What you will do = Nothing but the exact text of the entries should appear in your answer; pictures stay out.
---- Supplied data
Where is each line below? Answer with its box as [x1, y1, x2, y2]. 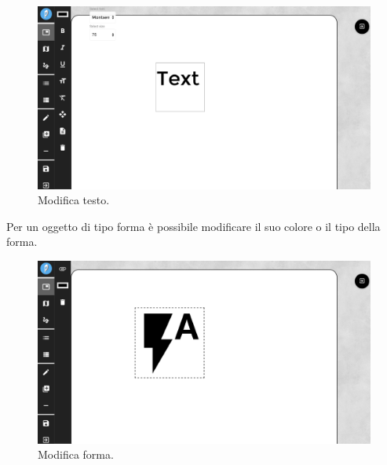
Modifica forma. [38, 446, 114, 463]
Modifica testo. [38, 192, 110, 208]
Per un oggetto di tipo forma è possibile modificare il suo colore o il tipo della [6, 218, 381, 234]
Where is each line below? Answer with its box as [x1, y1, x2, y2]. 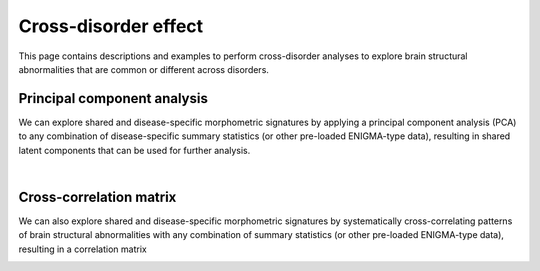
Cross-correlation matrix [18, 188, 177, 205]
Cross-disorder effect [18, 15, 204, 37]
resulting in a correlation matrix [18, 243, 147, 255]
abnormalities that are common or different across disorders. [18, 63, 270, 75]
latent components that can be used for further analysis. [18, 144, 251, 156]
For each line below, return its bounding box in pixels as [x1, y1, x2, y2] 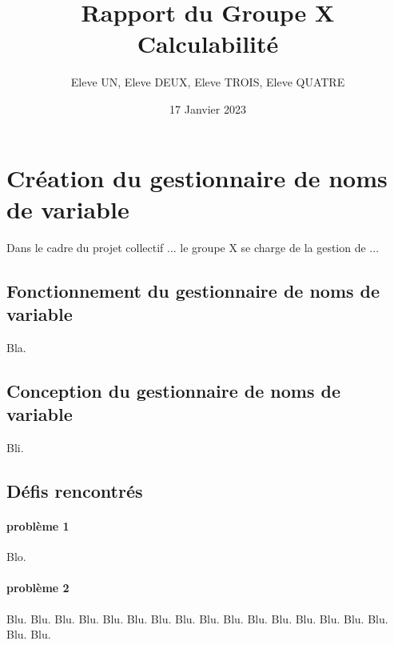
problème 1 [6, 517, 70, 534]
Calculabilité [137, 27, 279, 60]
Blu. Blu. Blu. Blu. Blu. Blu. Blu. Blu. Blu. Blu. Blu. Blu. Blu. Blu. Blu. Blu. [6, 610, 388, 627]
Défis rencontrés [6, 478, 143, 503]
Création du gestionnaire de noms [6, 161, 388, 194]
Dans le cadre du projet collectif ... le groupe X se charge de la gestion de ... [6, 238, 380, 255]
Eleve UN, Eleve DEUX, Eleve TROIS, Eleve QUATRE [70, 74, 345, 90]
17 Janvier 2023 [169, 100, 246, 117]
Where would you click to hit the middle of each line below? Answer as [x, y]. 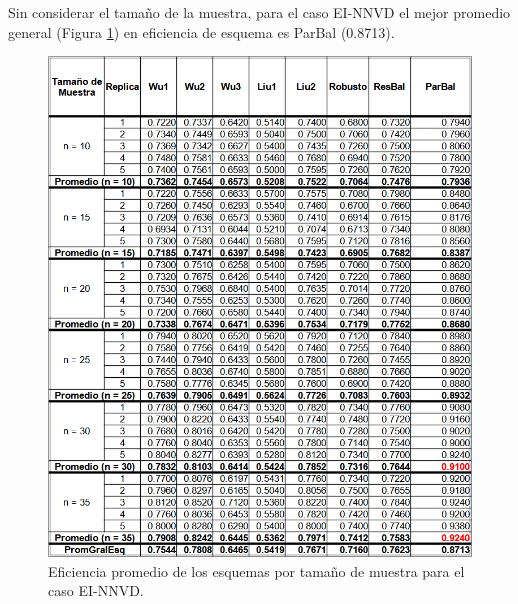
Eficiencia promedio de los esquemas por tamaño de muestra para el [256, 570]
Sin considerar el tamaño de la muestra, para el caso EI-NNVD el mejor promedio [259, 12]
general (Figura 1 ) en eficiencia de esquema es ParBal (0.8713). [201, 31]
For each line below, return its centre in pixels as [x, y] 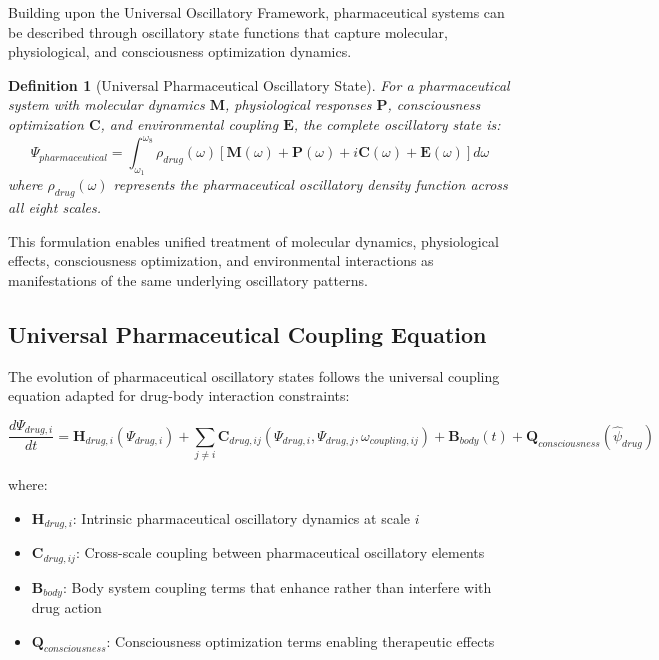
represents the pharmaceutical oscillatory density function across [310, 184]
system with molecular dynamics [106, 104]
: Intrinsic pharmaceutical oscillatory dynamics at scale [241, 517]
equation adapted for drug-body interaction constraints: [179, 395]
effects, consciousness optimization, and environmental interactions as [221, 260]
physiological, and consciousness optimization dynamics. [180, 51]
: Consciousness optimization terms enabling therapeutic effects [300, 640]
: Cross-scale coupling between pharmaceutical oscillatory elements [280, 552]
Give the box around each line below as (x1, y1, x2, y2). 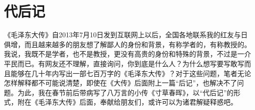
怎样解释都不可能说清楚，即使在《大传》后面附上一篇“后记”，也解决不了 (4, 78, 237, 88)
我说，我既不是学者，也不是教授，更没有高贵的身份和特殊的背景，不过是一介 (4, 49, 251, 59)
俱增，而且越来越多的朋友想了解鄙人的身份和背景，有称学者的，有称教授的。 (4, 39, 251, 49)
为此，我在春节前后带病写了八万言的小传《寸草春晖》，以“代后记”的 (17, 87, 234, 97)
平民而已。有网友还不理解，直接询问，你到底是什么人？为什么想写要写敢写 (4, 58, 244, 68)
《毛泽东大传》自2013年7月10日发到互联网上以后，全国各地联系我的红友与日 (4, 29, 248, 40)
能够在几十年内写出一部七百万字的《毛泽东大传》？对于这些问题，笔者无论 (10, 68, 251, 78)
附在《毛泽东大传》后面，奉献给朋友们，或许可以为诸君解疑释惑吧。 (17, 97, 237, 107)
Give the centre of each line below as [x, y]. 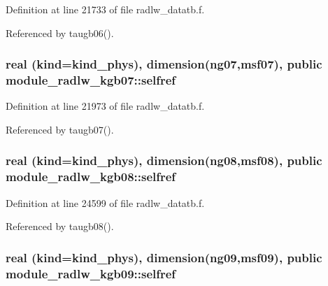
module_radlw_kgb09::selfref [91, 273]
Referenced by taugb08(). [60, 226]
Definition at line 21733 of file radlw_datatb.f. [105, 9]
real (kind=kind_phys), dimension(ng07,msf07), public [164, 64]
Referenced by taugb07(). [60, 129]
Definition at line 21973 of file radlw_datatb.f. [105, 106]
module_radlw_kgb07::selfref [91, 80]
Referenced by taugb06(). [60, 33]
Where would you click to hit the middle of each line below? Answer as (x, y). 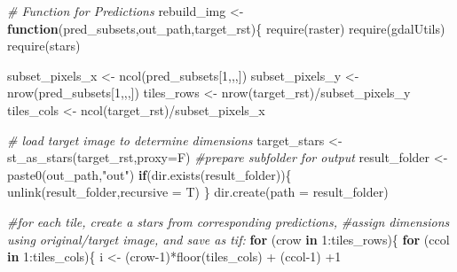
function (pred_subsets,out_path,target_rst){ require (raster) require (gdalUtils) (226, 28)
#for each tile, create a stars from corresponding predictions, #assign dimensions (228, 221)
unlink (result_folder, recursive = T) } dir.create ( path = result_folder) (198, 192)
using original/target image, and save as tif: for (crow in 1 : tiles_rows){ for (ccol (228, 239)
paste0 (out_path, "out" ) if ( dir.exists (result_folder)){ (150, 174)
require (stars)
--------
Task output =
Where is each line below? Answer with its box as [x1, y1, x2, y2]. 
Modifica forma. [38, 446, 114, 463]
Modifica testo. [38, 192, 110, 208]
Per un oggetto di tipo forma è possibile modificare il suo colore o il tipo della [6, 218, 381, 234]
Where is each line below? Answer with its box as [x1, y1, x2, y2]. 
Cross-correlation matrix [18, 188, 177, 205]
Cross-disorder effect [18, 15, 204, 37]
resulting in a correlation matrix [18, 243, 147, 255]
abnormalities that are common or different across disorders. [18, 63, 270, 75]
latent components that can be used for further analysis. [18, 144, 251, 156]
For each line below, return its bounding box in pixels as [x1, y1, x2, y2] 
problème 1 [6, 517, 70, 534]
Calculabilité [137, 27, 279, 60]
Blu. Blu. Blu. Blu. Blu. Blu. Blu. Blu. Blu. Blu. Blu. Blu. Blu. Blu. Blu. Blu. [6, 610, 388, 627]
Défis rencontrés [6, 478, 143, 503]
Création du gestionnaire de noms [6, 161, 388, 194]
Dans le cadre du projet collectif ... le groupe X se charge de la gestion de ... [6, 238, 380, 255]
Eleve UN, Eleve DEUX, Eleve TROIS, Eleve QUATRE [70, 74, 345, 90]
17 Janvier 2023 [169, 100, 246, 117]
Where would you click to hit the middle of each line below? Answer as [x, y]. 
Eficiencia promedio de los esquemas por tamaño de muestra para el [256, 570]
Sin considerar el tamaño de la muestra, para el caso EI-NNVD el mejor promedio [259, 12]
general (Figura 1 ) en eficiencia de esquema es ParBal (0.8713). [201, 31]
For each line below, return its centre in pixels as [x, y] 
represents the pharmaceutical oscillatory density function across [310, 184]
system with molecular dynamics [106, 104]
: Intrinsic pharmaceutical oscillatory dynamics at scale [241, 517]
equation adapted for drug-body interaction constraints: [179, 395]
effects, consciousness optimization, and environmental interactions as [221, 260]
physiological, and consciousness optimization dynamics. [180, 51]
: Consciousness optimization terms enabling therapeutic effects [300, 640]
: Cross-scale coupling between pharmaceutical oscillatory elements [280, 552]
Give the box around each line below as (x1, y1, x2, y2). 
怎样解释都不可能说清楚，即使在《大传》后面附上一篇“后记”，也解决不了 (4, 78, 237, 88)
我说，我既不是学者，也不是教授，更没有高贵的身份和特殊的背景，不过是一介 (4, 49, 251, 59)
俱增，而且越来越多的朋友想了解鄙人的身份和背景，有称学者的，有称教授的。 (4, 39, 251, 49)
为此，我在春节前后带病写了八万言的小传《寸草春晖》，以“代后记”的 (17, 87, 234, 97)
平民而已。有网友还不理解，直接询问，你到底是什么人？为什么想写要写敢写 (4, 58, 244, 68)
《毛泽东大传》自2013年7月10日发到互联网上以后，全国各地联系我的红友与日 (4, 29, 248, 40)
能够在几十年内写出一部七百万字的《毛泽东大传》？对于这些问题，笔者无论 (10, 68, 251, 78)
附在《毛泽东大传》后面，奉献给朋友们，或许可以为诸君解疑释惑吧。 (17, 97, 237, 107)
Give the centre of each line below as [x, y]. 
module_radlw_kgb09::selfref [91, 273]
Referenced by taugb08(). [60, 226]
Definition at line 21733 of file radlw_datatb.f. [105, 9]
real (kind=kind_phys), dimension(ng07,msf07), public [164, 64]
Referenced by taugb07(). [60, 129]
Definition at line 21973 of file radlw_datatb.f. [105, 106]
module_radlw_kgb07::selfref [91, 80]
Referenced by taugb06(). [60, 33]
Where would you click to hit the middle of each line below? Answer as (x, y). 
function (pred_subsets,out_path,target_rst){ require (raster) require (gdalUtils) (226, 28)
#for each tile, create a stars from corresponding predictions, #assign dimensions (228, 221)
unlink (result_folder, recursive = T) } dir.create ( path = result_folder) (198, 192)
using original/target image, and save as tif: for (crow in 1 : tiles_rows){ for (ccol (228, 239)
paste0 (out_path, "out" ) if ( dir.exists (result_folder)){ (150, 174)
require (stars)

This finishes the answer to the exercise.